* **Exercise directions**
The lines below from the one with "Table 1. Parameters (135, 156)" up to and including the one with "violates the weight constraint. [87, 390]" are what you should set down, exactly and without pictures.

Data extracted from a collection:
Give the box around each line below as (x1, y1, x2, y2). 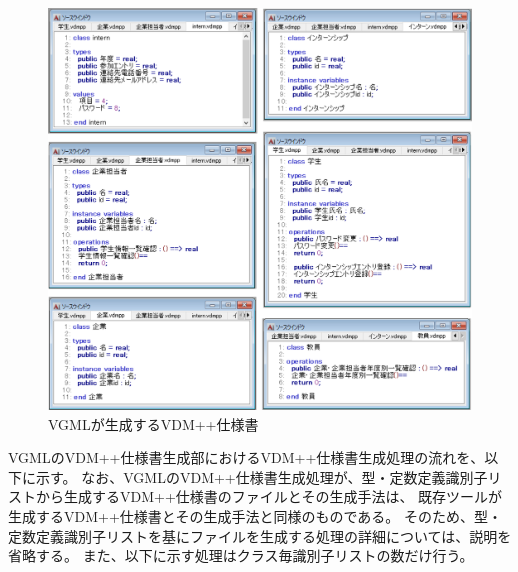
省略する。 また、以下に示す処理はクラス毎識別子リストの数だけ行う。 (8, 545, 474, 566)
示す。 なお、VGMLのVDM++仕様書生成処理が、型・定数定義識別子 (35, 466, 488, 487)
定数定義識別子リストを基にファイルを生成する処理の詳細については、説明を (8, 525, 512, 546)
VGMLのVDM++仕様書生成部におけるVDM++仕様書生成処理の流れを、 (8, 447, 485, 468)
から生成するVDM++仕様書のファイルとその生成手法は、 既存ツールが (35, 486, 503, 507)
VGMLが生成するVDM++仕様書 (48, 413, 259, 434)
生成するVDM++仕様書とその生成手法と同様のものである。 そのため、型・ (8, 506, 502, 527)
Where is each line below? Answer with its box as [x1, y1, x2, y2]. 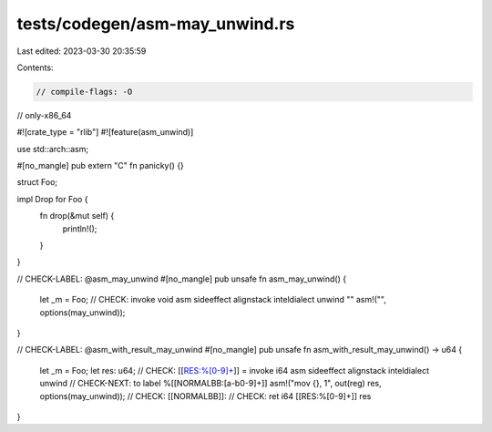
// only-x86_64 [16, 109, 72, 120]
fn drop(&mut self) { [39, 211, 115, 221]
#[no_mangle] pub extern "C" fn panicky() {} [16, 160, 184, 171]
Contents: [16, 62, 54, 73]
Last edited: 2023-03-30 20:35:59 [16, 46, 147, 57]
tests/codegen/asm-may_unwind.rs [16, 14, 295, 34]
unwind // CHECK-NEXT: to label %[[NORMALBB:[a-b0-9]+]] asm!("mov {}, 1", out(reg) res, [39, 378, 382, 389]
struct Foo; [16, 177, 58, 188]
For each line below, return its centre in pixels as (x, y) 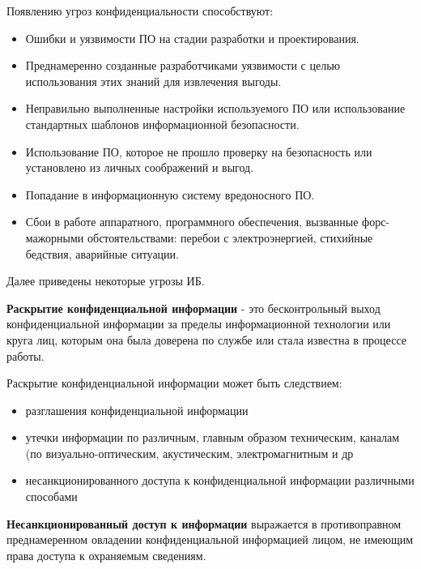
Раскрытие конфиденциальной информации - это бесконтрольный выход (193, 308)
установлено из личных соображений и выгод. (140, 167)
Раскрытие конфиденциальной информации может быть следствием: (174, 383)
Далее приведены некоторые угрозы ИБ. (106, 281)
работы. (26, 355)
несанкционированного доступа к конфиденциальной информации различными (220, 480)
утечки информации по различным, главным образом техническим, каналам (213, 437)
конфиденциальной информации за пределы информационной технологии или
==
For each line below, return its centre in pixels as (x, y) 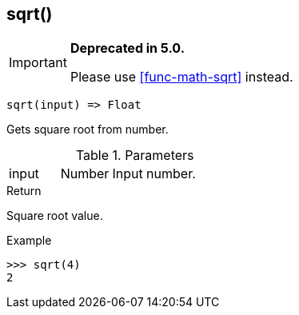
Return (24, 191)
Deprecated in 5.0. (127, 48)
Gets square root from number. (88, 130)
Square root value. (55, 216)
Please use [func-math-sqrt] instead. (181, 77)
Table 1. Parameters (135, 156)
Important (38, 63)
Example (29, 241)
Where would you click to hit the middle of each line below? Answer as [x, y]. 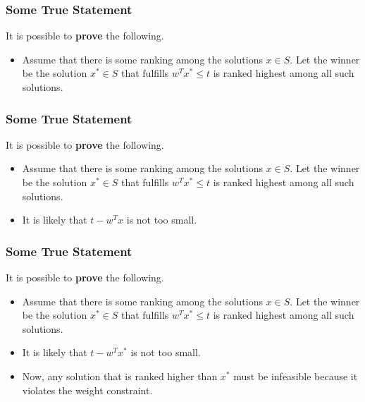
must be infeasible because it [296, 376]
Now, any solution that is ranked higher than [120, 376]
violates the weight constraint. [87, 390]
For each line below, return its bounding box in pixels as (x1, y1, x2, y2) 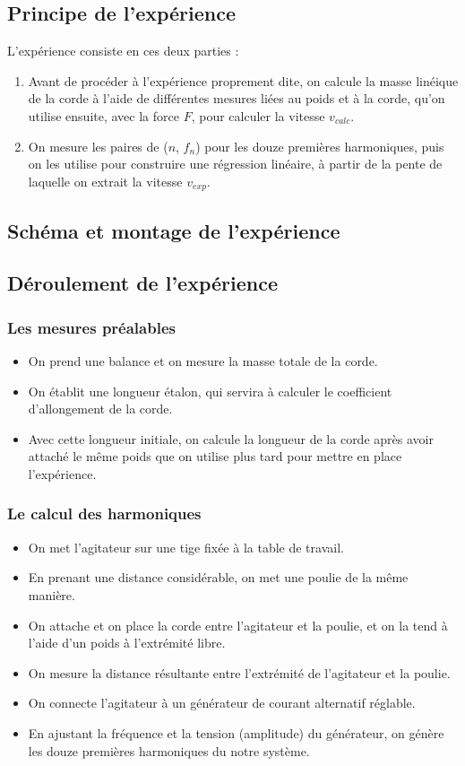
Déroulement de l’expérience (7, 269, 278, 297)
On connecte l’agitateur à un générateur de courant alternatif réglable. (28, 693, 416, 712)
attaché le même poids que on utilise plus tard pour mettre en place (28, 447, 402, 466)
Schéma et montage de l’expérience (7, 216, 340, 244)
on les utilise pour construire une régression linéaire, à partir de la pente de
...
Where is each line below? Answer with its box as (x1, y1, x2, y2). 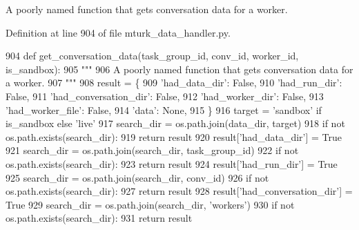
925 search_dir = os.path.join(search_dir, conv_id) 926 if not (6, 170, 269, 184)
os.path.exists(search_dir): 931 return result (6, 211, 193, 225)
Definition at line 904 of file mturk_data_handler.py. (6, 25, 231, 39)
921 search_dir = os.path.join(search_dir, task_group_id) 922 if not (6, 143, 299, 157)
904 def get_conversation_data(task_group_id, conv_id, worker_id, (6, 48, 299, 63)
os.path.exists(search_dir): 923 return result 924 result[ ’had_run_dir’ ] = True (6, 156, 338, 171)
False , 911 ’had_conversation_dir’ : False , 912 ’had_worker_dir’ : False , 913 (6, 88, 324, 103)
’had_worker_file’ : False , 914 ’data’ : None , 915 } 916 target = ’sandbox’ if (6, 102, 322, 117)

* **Result of this task**
Table 1. Parameters (135, 156)
Important (38, 63)
Example (29, 241)
Where would you click to hit the middle of each line below? Answer as [x, y]. 
must be infeasible because it [296, 376]
Now, any solution that is ranked higher than [120, 376]
violates the weight constraint. [87, 390]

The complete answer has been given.